= Aim of the task =
Read the data below. Every line holding the string "build" must be copied.

*** Supplied data

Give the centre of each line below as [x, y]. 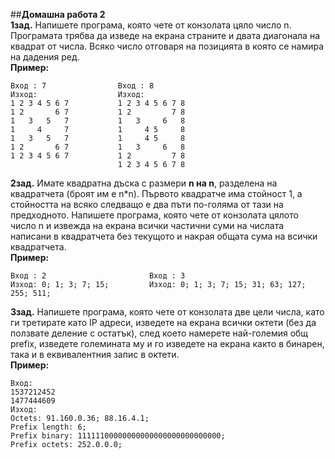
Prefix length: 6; [48, 427]
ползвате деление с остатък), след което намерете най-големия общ [159, 333]
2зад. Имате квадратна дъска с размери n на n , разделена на [144, 183]
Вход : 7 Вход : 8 [82, 86]
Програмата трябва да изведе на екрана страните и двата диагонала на [165, 35]
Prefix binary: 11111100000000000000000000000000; [118, 436]
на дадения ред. [45, 57]
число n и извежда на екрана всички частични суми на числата [147, 225]
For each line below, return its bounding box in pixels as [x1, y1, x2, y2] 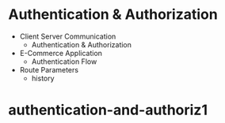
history [31, 73, 55, 83]
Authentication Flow [31, 57, 97, 66]
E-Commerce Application [19, 48, 103, 58]
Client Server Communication [19, 32, 116, 41]
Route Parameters [19, 65, 79, 74]
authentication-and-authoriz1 [8, 101, 208, 119]
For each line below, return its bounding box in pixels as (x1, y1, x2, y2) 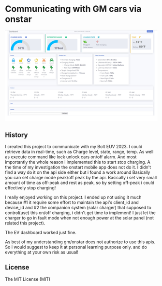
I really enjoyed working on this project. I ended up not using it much (5, 194, 142, 200)
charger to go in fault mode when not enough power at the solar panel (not (5, 215, 154, 220)
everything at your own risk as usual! (5, 249, 79, 255)
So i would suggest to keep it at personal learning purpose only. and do (5, 244, 147, 250)
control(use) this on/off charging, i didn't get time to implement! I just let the (5, 210, 156, 216)
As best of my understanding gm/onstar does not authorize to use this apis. (5, 239, 156, 245)
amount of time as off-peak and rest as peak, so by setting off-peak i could (5, 180, 155, 185)
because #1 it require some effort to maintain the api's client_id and (5, 199, 139, 205)
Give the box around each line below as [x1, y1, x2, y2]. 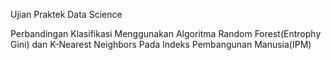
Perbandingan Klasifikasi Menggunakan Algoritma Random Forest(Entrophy [10, 28, 322, 39]
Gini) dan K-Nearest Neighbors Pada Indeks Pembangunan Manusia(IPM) [10, 39, 312, 50]
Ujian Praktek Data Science [10, 9, 123, 20]
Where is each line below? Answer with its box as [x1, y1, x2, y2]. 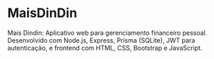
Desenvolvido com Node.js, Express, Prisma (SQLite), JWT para [7, 36, 195, 44]
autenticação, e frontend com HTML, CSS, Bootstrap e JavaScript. [7, 43, 203, 52]
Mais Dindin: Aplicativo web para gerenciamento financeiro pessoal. [7, 28, 208, 37]
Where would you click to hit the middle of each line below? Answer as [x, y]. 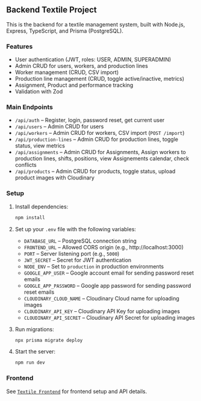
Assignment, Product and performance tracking [74, 85]
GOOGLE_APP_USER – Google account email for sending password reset [109, 273]
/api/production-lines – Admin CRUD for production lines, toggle [97, 139]
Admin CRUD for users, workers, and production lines [82, 66]
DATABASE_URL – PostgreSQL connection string [80, 241]
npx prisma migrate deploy [49, 340]
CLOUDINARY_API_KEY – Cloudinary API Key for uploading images [102, 311]
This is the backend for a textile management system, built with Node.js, [96, 24]
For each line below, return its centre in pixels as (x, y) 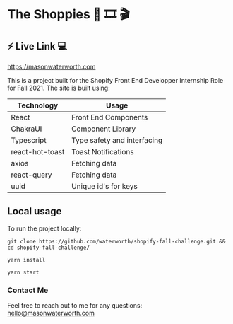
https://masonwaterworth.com (52, 66)
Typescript (29, 140)
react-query (31, 175)
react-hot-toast (38, 152)
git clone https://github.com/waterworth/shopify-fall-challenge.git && (116, 241)
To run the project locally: (44, 228)
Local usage (35, 211)
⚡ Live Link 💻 (37, 46)
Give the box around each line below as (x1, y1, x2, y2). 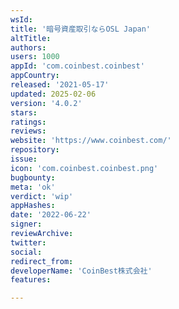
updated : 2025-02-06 (10, 89, 97, 99)
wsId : (10, 14, 33, 25)
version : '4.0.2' (10, 98, 83, 108)
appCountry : (10, 71, 60, 81)
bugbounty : (10, 172, 56, 183)
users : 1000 (10, 52, 60, 62)
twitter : (10, 237, 47, 248)
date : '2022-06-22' (10, 210, 92, 220)
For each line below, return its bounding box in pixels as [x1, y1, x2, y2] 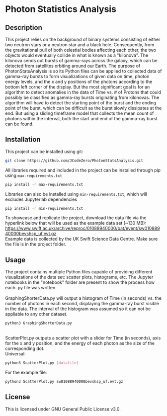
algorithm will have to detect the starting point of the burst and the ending [5, 100, 157, 105]
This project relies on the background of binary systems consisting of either [5, 36, 161, 42]
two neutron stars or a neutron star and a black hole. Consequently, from [5, 42, 155, 48]
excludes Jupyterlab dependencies [5, 196, 78, 202]
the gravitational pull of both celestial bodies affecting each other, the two [5, 47, 157, 53]
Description [5, 23, 42, 32]
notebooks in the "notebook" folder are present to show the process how [5, 279, 155, 285]
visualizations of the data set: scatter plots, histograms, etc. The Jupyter [5, 274, 154, 280]
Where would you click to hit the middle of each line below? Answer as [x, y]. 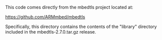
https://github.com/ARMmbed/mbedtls [45, 17]
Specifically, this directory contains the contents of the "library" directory [81, 26]
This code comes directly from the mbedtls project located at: [69, 7]
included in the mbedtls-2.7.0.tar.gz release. [51, 32]
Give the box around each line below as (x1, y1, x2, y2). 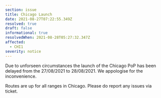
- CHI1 (9, 44, 23, 49)
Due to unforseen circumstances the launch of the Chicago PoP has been (5, 63, 156, 69)
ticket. (5, 88, 18, 94)
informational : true (5, 30, 48, 35)
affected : (5, 40, 26, 45)
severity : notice (5, 49, 41, 54)
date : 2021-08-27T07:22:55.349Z (5, 16, 72, 21)
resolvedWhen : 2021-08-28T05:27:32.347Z (5, 35, 91, 40)
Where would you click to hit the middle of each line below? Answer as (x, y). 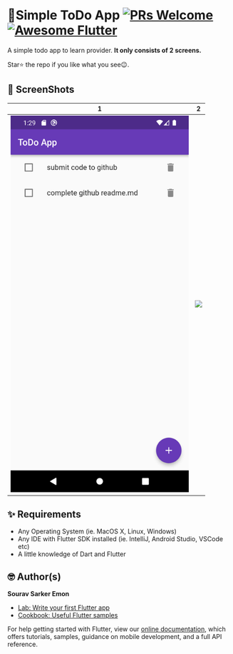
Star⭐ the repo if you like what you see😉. (68, 64)
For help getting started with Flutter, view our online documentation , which (117, 629)
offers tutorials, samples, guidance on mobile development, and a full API (115, 637)
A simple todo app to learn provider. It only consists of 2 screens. (104, 50)
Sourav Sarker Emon (38, 594)
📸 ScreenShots (41, 90)
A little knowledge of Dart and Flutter (72, 554)
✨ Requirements (44, 514)
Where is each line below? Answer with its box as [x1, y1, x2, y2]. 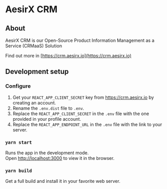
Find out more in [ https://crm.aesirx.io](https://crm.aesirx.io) [5, 52, 132, 59]
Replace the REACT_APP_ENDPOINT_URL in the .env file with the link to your [12, 121, 162, 127]
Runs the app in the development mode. [5, 149, 89, 156]
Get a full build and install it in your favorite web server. [5, 178, 121, 184]
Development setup [5, 67, 69, 76]
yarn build [5, 168, 32, 174]
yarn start [5, 139, 32, 145]
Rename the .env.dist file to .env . [12, 105, 85, 111]

******

= Task solution =
Get a full build and install it in your favorite web server. [5, 178, 121, 184]
yarn build [5, 168, 32, 174]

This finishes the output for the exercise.